[TASK DESCRIPTION]:
The pictures do not go in the copy. Reproduce the rest of the entries exactly.

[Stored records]

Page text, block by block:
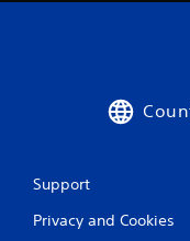
Support
Privacy and Cookies
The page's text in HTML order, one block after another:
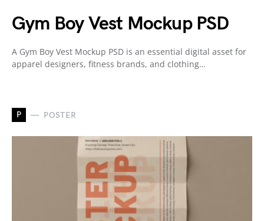
Gym Boy Vest Mockup PSD
A Gym Boy Vest Mockup PSD is an essential digital asset for
apparel designers, fitness brands, and clothing…
P POSTER
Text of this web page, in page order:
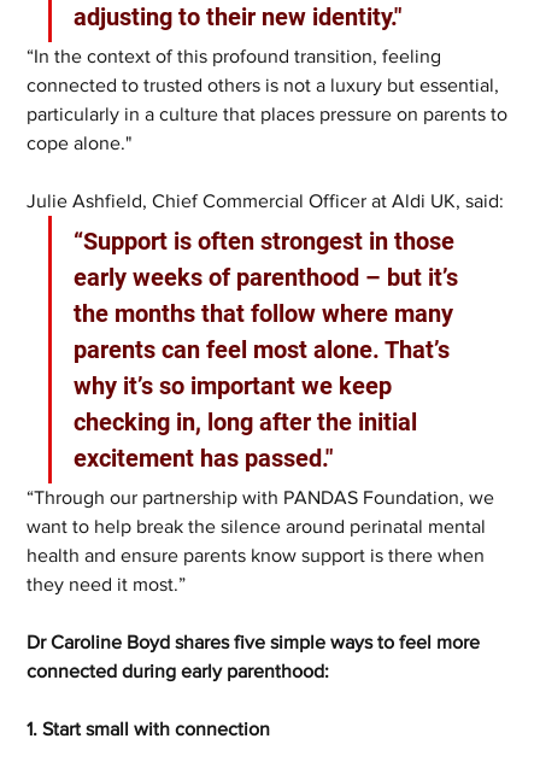
adjusting to their new identity."
“In the context of this profound transition, feeling
connected to trusted others is not a luxury but essential,
particularly in a culture that places pressure on parents to
cope alone."
Julie Ashfield, Chief Commercial Officer at Aldi UK, said:
“Support is often strongest in those
early weeks of parenthood – but it’s
the months that follow where many
parents can feel most alone. That’s
why it’s so important we keep
checking in, long after the initial
excitement has passed."
“Through our partnership with PANDAS Foundation, we
want to help break the silence around perinatal mental
health and ensure parents know support is there when
they need it most.”
Dr Caroline Boyd shares five simple ways to feel more
connected during early parenthood:
1. Start small with connection
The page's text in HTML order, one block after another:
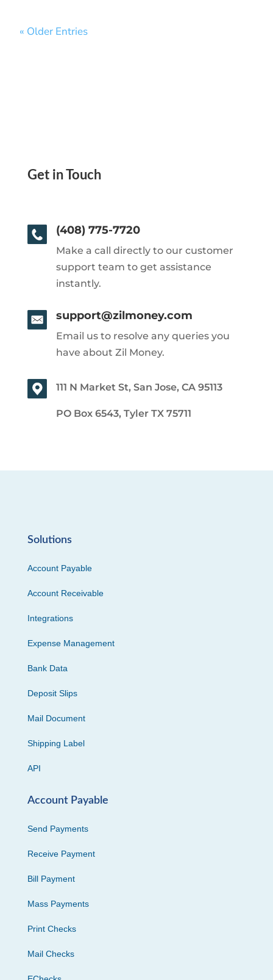
« Older Entries
Get in Touch
(408) 775-7720
Make a call directly to our customer
support team to get assistance
instantly.
support@zilmoney.com
Email us to resolve any queries you
have about Zil Money.
111 N Market St, San Jose, CA 95113
PO Box 6543, Tyler TX 75711
Solutions
Account Payable
Account Receivable
Integrations
Expense Management
Bank Data
Deposit Slips
Mail Document
Shipping Label
API
Account Payable
Send Payments
Receive Payment
Bill Payment
Mass Payments
Print Checks
Mail Checks
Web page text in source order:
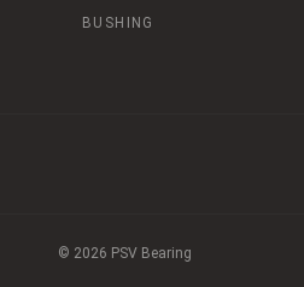
BUSHING
© 2026 PSV Bearing
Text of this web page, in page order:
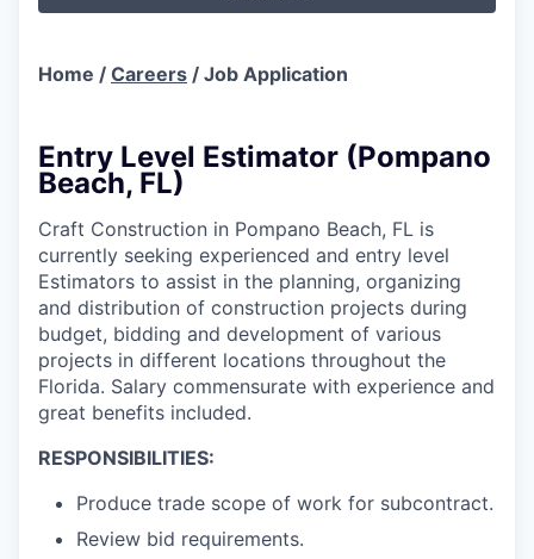
Home / Careers / Job Application
Entry Level Estimator (Pompano
Beach, FL)
Craft Construction in Pompano Beach, FL is
currently seeking experienced and entry level
Estimators to assist in the planning, organizing
and distribution of construction projects during
budget, bidding and development of various
projects in different locations throughout the
Florida. Salary commensurate with experience and
great benefits included.
RESPONSIBILITIES:
Produce trade scope of work for subcontract.
Review bid requirements.
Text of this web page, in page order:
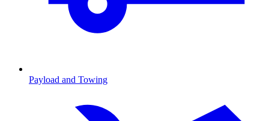
Payload and Towing
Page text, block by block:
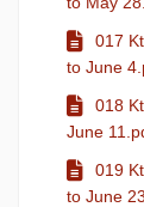
017
to June
018
June
019
to June
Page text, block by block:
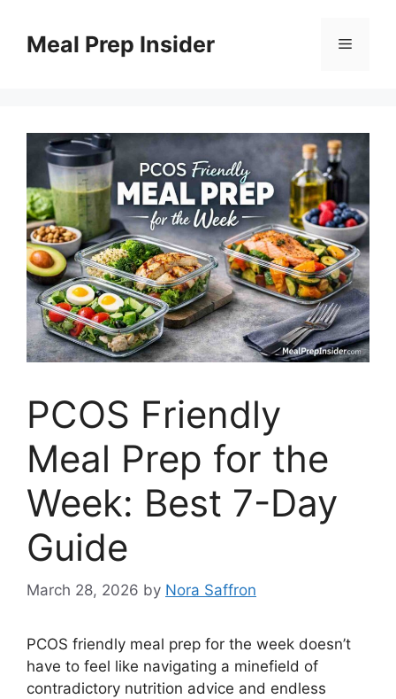
contentMeal Prep Insider Menu
PCOS Friendly
Meal Prep for the
Week: Best 7-Day
Guide
March 28, 2026 by Nora Saffron
PCOS friendly meal prep for the week doesn’t
have to feel like navigating a minefield of
contradictory nutrition advice and endless
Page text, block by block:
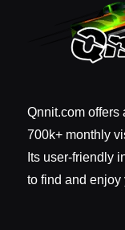
Qnnit.com offers
700k+ monthly
Its user-friendly
to find and enjoy
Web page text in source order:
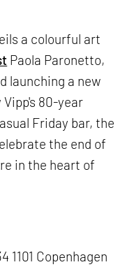
a colourful art
Paola Paronetto,
launching a new
80-year
Friday bar, the
the end of
in the heart of
1101 Copenhagen
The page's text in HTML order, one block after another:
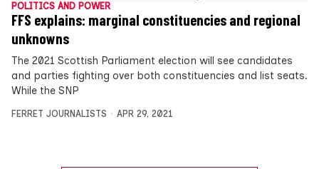
POLITICS AND POWER
FFS explains: marginal constituencies and regional
unknowns
The 2021 Scottish Parliament election will see candidates
and parties fighting over both constituencies and list seats.
While the SNP
FERRET JOURNALISTS APR 29, 2021
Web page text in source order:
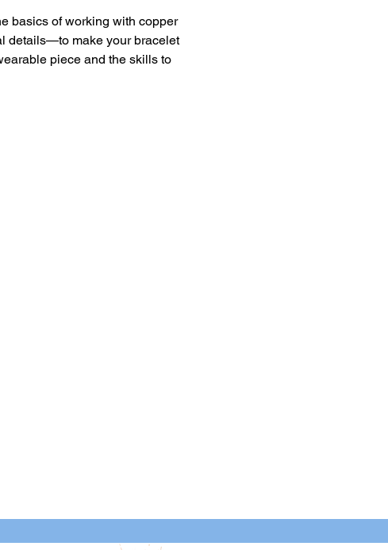
basics of working with copper
details—to make your bracelet
piece and the skills to
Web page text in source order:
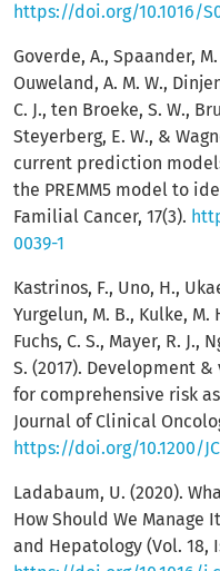
https://doi.org/10.1016/
Goverde, A., Spaander,
Ouweland, A. M. W.,
C. J., ten Broeke, S. W.,
Steyerberg, E. W., &
current prediction
the PREMM5 model to
Familial Cancer, 17(3).
0039-1
Kastrinos, F., Uno, H.,
Yurgelun, M. B., Kulke, M.
Fuchs, C. S., Mayer, R. J.,
S. (2017). Development
for comprehensive risk
Journal of Clinical
https://doi.org/10.1200/
Ladabaum, U. (2020).
How Should We Manage
and Hepatology (Vol. 18,
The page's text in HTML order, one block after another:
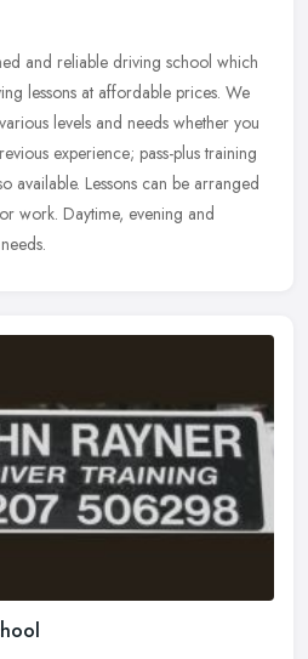
and reliable driving school which
lessons at affordable prices. We
levels and needs whether you
experience; pass-plus training
available. Lessons can be arranged
work. Daytime, evening and
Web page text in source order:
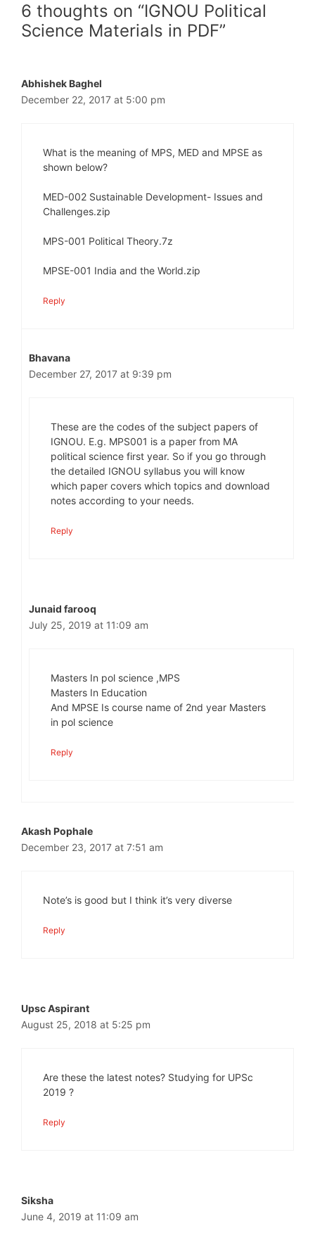
6 thoughts on “IGNOU Political
Science Materials in PDF”
Abhishek Baghel
December 22, 2017 at 5:00 pm
What is the meaning of MPS, MED and MPSE as
shown below?
MED-002 Sustainable Development- Issues and
Challenges.zip
MPS-001 Political Theory.7z
MPSE-001 India and the World.zip
Reply
Bhavana
December 27, 2017 at 9:39 pm
These are the codes of the subject papers of
IGNOU. E.g. MPS001 is a paper from MA
political science first year. So if you go through
the detailed IGNOU syllabus you will know
which paper covers which topics and download
notes according to your needs.
Reply
Junaid farooq
July 25, 2019 at 11:09 am
Masters In pol science ,MPS
Masters In Education
And MPSE Is course name of 2nd year Masters
in pol science
Reply
Akash Pophale
December 23, 2017 at 7:51 am
Note’s is good but I think it’s very diverse
Reply
Upsc Aspirant
August 25, 2018 at 5:25 pm
Are these the latest notes? Studying for UPSc
2019 ?
Reply
Siksha
June 4, 2019 at 11:09 am

[RESPONSE TO THE TASK]:
Page text, block by block:
Support
Privacy and Cookies
The page's text in HTML order, one block after another:
Gym Boy Vest Mockup PSD
A Gym Boy Vest Mockup PSD is an essential digital asset for
apparel designers, fitness brands, and clothing…
P POSTER
Text of this web page, in page order:
adjusting to their new identity."
“In the context of this profound transition, feeling
connected to trusted others is not a luxury but essential,
particularly in a culture that places pressure on parents to
cope alone."
Julie Ashfield, Chief Commercial Officer at Aldi UK, said:
“Support is often strongest in those
early weeks of parenthood – but it’s
the months that follow where many
parents can feel most alone. That’s
why it’s so important we keep
checking in, long after the initial
excitement has passed."
“Through our partnership with PANDAS Foundation, we
want to help break the silence around perinatal mental
health and ensure parents know support is there when
they need it most.”
Dr Caroline Boyd shares five simple ways to feel more
connected during early parenthood:
1. Start small with connection
The page's text in HTML order, one block after another:
« Older Entries
Get in Touch
(408) 775-7720
Make a call directly to our customer
support team to get assistance
instantly.
support@zilmoney.com
Email us to resolve any queries you
have about Zil Money.
111 N Market St, San Jose, CA 95113
PO Box 6543, Tyler TX 75711
Solutions
Account Payable
Account Receivable
Integrations
Expense Management
Bank Data
Deposit Slips
Mail Document
Shipping Label
API
Account Payable
Send Payments
Receive Payment
Bill Payment
Mass Payments
Print Checks
Mail Checks
Web page text in source order:
BUSHING
© 2026 PSV Bearing
Text of this web page, in page order:
Home / Careers / Job Application
Entry Level Estimator (Pompano
Beach, FL)
Craft Construction in Pompano Beach, FL is
currently seeking experienced and entry level
Estimators to assist in the planning, organizing
and distribution of construction projects during
budget, bidding and development of various
projects in different locations throughout the
Florida. Salary commensurate with experience and
great benefits included.
RESPONSIBILITIES:
Produce trade scope of work for subcontract.
Review bid requirements.
Text of this web page, in page order:
Payload and Towing
Page text, block by block:
017
to June
018
June
019
to June
Page text, block by block:
contentMeal Prep Insider Menu
PCOS Friendly
Meal Prep for the
Week: Best 7-Day
Guide
March 28, 2026 by Nora Saffron
PCOS friendly meal prep for the week doesn’t
have to feel like navigating a minefield of
contradictory nutrition advice and endless
Page text, block by block:
Qnnit.com offers
700k+ monthly
Its user-friendly
to find and enjoy
Web page text in source order:
a colourful art
Paola Paronetto,
launching a new
80-year
Friday bar, the
the end of
in the heart of
1101 Copenhagen
The page's text in HTML order, one block after another:
POLITICS AND POWER
FFS explains: marginal constituencies and regional
unknowns
The 2021 Scottish Parliament election will see candidates
and parties fighting over both constituencies and list seats.
While the SNP
FERRET JOURNALISTS APR 29, 2021
Web page text in source order:
basics of working with copper
details—to make your bracelet
piece and the skills to
Web page text in source order:
https://doi.org/10.1016/
Goverde, A., Spaander,
Ouweland, A. M. W.,
C. J., ten Broeke, S. W.,
Steyerberg, E. W., &
current prediction
the PREMM5 model to
Familial Cancer, 17(3).
0039-1
Kastrinos, F., Uno, H.,
Yurgelun, M. B., Kulke, M.
Fuchs, C. S., Mayer, R. J.,
S. (2017). Development
for comprehensive risk
Journal of Clinical
https://doi.org/10.1200/
Ladabaum, U. (2020).
How Should We Manage
and Hepatology (Vol. 18,
The page's text in HTML order, one block after another:
and reliable driving school which
lessons at affordable prices. We
levels and needs whether you
experience; pass-plus training
available. Lessons can be arranged
work. Daytime, evening and
Web page text in source order:
6 thoughts on “IGNOU Political
Science Materials in PDF”
Abhishek Baghel
December 22, 2017 at 5:00 pm
What is the meaning of MPS, MED and MPSE as
shown below?
MED-002 Sustainable Development- Issues and
Challenges.zip
MPS-001 Political Theory.7z
MPSE-001 India and the World.zip
Reply
Bhavana
December 27, 2017 at 9:39 pm
These are the codes of the subject papers of
IGNOU. E.g. MPS001 is a paper from MA
political science first year. So if you go through
the detailed IGNOU syllabus you will know
which paper covers which topics and download
notes according to your needs.
Reply
Junaid farooq
July 25, 2019 at 11:09 am
Masters In pol science ,MPS
Masters In Education
And MPSE Is course name of 2nd year Masters
in pol science
Reply
Akash Pophale
December 23, 2017 at 7:51 am
Note’s is good but I think it’s very diverse
Reply
Upsc Aspirant
August 25, 2018 at 5:25 pm
Are these the latest notes? Studying for UPSc
2019 ?
Reply
Siksha
June 4, 2019 at 11:09 am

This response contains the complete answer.